Pricing and Delivery
2013 Q4 and early 2014 pricing for each group of ten (10) critical-customer-facing (CCF) vendors or third
parties is expected to be $2,975 quarterly (invoiced annually with the VendorInsight® annual Program
Fee). All reports and summary items will be posted directly into the VendorInsight® system by
VendorInsight®, unless otherwise preferred. CCF monitoring may be discontinued or resumed at any
time by the customer as a part of its configuration of the VendorInsight® with all fees billed on a pro-rata
VendorInsight® recommends the addition of these services to all customer beginning in Q4 2013.

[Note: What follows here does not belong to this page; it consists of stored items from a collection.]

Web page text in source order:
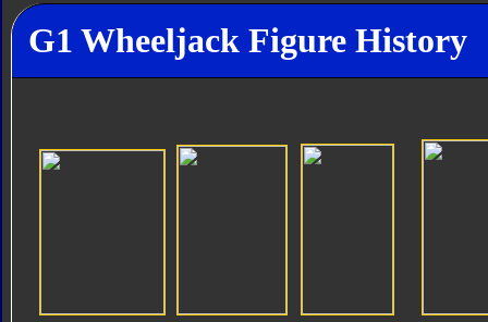
G1 Wheeljack Figure History
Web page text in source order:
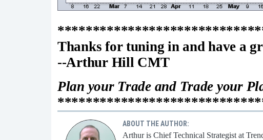
Thanks for tuning in and have a
--Arthur Hill CMT
Plan your Trade and Trade your
ABOUT THE AUTHOR:
Arthur is Chief Technical Strategist at
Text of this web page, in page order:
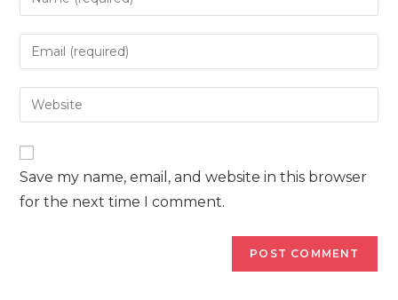
your
name
to
comment
Enter
your
email
address
Enter
your
URL
(optional)
Save my name, email, and website in this browser
for the next time I comment.
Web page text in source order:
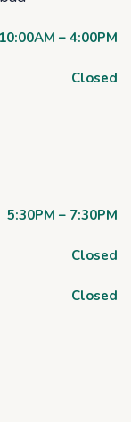
10:00AM – 4:00PM
Closed
5:30PM – 7:30PM
Closed
Closed
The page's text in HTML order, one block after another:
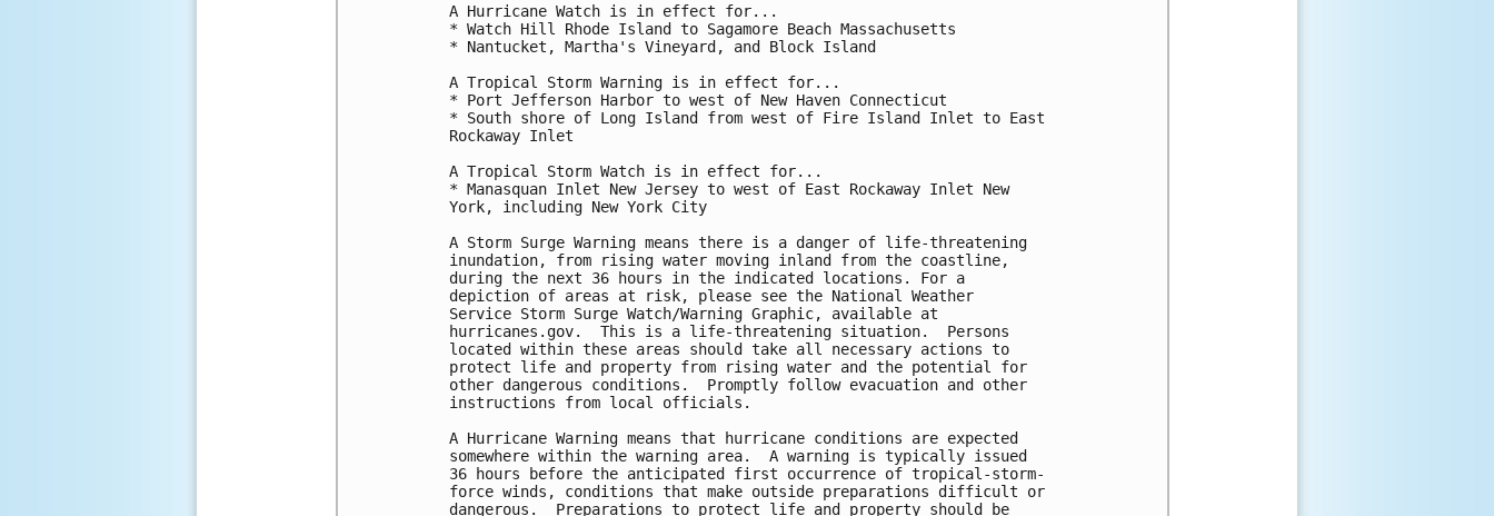
A Hurricane Watch is in effect for...
* Watch Hill Rhode Island to Sagamore Beach Massachusetts
* Nantucket, Martha's Vineyard, and Block Island
A Tropical Storm Warning is in effect for...
* Port Jefferson Harbor to west of New Haven Connecticut
* South shore of Long Island from west of Fire Island Inlet to East
Rockaway Inlet
A Tropical Storm Watch is in effect for...
* Manasquan Inlet New Jersey to west of East Rockaway Inlet New
York, including New York City
A Storm Surge Warning means there is a danger of life-threatening
inundation, from rising water moving inland from the coastline,
during the next 36 hours in the indicated locations. For a
depiction of areas at risk, please see the National Weather
Service Storm Surge Watch/Warning Graphic, available at
hurricanes.gov.  This is a life-threatening situation.  Persons
located within these areas should take all necessary actions to
protect life and property from rising water and the potential for
other dangerous conditions.  Promptly follow evacuation and other
instructions from local officials.
A Hurricane Warning means that hurricane conditions are expected
somewhere within the warning area.  A warning is typically issued
36 hours before the anticipated first occurrence of tropical-storm-
force winds, conditions that make outside preparations difficult or
dangerous.  Preparations to protect life and property should be

Considering the excellent reputation of VendorInsight®, the favorable cost of the proposed solution
versus hiring new personnel or developing new systems or technologies, and the natural fit of the new
guidance within the domain of our vendor management technology, and the specific requirements
imposed by FFIEC, FDIC and OCC in their new guidance, it is recommended that each financial
institution customer of VendorInsight® leverage its relationship with VendorInsight® to enable
automation, integration and ease of workflow for these new vendor monitoring activities. The inclusion
and addition of VendorInsight®'s Critical Customer-Facing (CCF) Vendor Monitoring for Reputational
Risk, Abusive Practices, Customer Complaints and Social Media Monitoring for Customer-Facing
Vendor Outsourcing Relationships may be added by addendum to the VendorInsight® Services
Agreement and customer configuration at any time.
Further, it is our expectation that the scope of this type of vendor monitoring will evolve as regulators
and bank examiners further develop their thoughts and practices around this compliance requirement
and we will continually develop our solutions to meet the requirements and business needs in this area.
In keeping with our promise, the VendorInsight® solution protects our financial institution customers
and enables them to flexibly adapt to new emerging requirements as may be necessary over time.